WORK INSTRUCTIONS |
Repeat each record exactly as written, and drop any images.

================================

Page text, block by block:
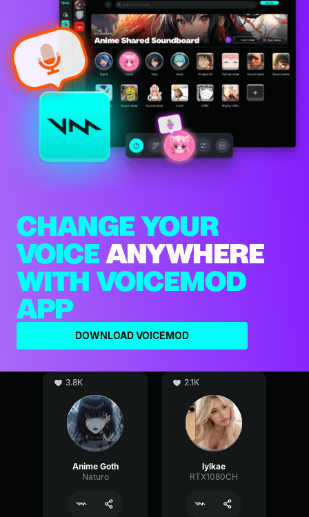
CHANGE YOUR
VOICEANYWHERE
WITH VOICEMOD
APP
DOWNLOAD VOICEMOD
3.8K
Anime Goth
Naturo
2.1K
lylkae
RTX1080CH
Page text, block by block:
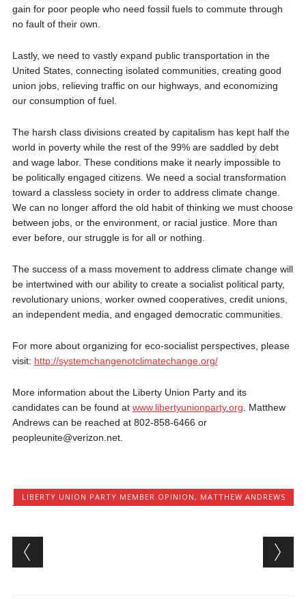
gain for poor people who need fossil fuels to commute through
no fault of their own.
Lastly, we need to vastly expand public transportation in the
United States, connecting isolated communities, creating good
union jobs, relieving traffic on our highways, and economizing
our consumption of fuel.
The harsh class divisions created by capitalism has kept half the
world in poverty while the rest of the 99% are saddled by debt
and wage labor. These conditions make it nearly impossible to
be politically engaged citizens. We need a social transformation
toward a classless society in order to address climate change.
We can no longer afford the old habit of thinking we must choose
between jobs, or the environment, or racial justice. More than
ever before, our struggle is for all or nothing.
The success of a mass movement to address climate change will
be intertwined with our ability to create a socialist political party,
revolutionary unions, worker owned cooperatives, credit unions,
an independent media, and engaged democratic communities.
For more about organizing for eco-socialist perspectives, please
visit: http://systemchangenotclimatechange.org/
More information about the Liberty Union Party and its
candidates can be found at www.libertyunionparty.org . Matthew
Andrews can be reached at 802-858-6466 or
peopleunite@verizon.net.
LIBERTY UNION PARTY MEMBER OPINION, MATTHEW ANDREWS
Post navigation
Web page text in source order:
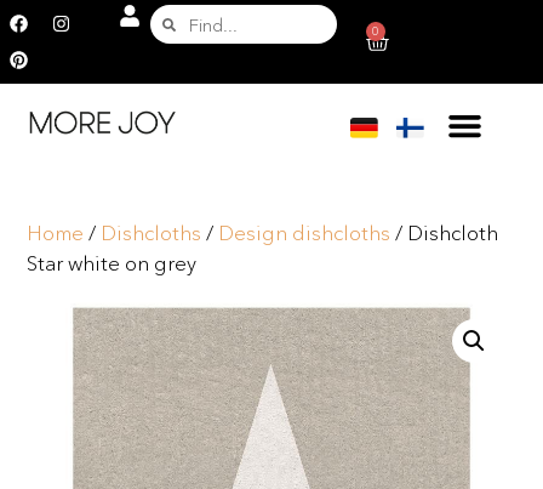
0
Home / Dishcloths / Design dishcloths / Dishcloth
Star white on grey
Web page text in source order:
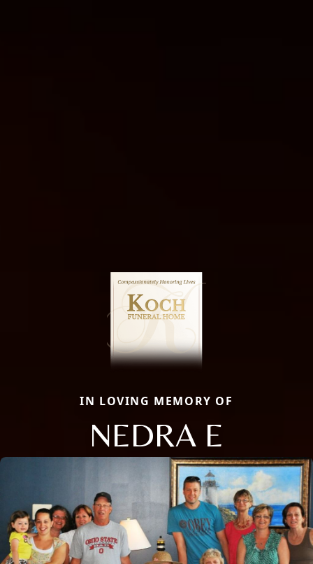
IN LOVING MEMORY OF
NEDRA E
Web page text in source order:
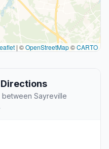
| ©OpenStreetMap©CARTO
Sayreville

================================

ANSWER TO THE PROBLEM |
Page text, block by block:
CHANGE YOUR
VOICEANYWHERE
WITH VOICEMOD
APP
DOWNLOAD VOICEMOD
3.8K
Anime Goth
Naturo
2.1K
lylkae
RTX1080CH
Page text, block by block:
gain for poor people who need fossil fuels to commute through
no fault of their own.
Lastly, we need to vastly expand public transportation in the
United States, connecting isolated communities, creating good
union jobs, relieving traffic on our highways, and economizing
our consumption of fuel.
The harsh class divisions created by capitalism has kept half the
world in poverty while the rest of the 99% are saddled by debt
and wage labor. These conditions make it nearly impossible to
be politically engaged citizens. We need a social transformation
toward a classless society in order to address climate change.
We can no longer afford the old habit of thinking we must choose
between jobs, or the environment, or racial justice. More than
ever before, our struggle is for all or nothing.
The success of a mass movement to address climate change will
be intertwined with our ability to create a socialist political party,
revolutionary unions, worker owned cooperatives, credit unions,
an independent media, and engaged democratic communities.
For more about organizing for eco-socialist perspectives, please
visit: http://systemchangenotclimatechange.org/
More information about the Liberty Union Party and its
candidates can be found at www.libertyunionparty.org . Matthew
Andrews can be reached at 802-858-6466 or
peopleunite@verizon.net.
LIBERTY UNION PARTY MEMBER OPINION, MATTHEW ANDREWS
Post navigation
Web page text in source order:
0
Home / Dishcloths / Design dishcloths / Dishcloth
Star white on grey
Web page text in source order:
IN LOVING MEMORY OF
NEDRA E
Web page text in source order:
| ©OpenStreetMap©CARTO
Sayreville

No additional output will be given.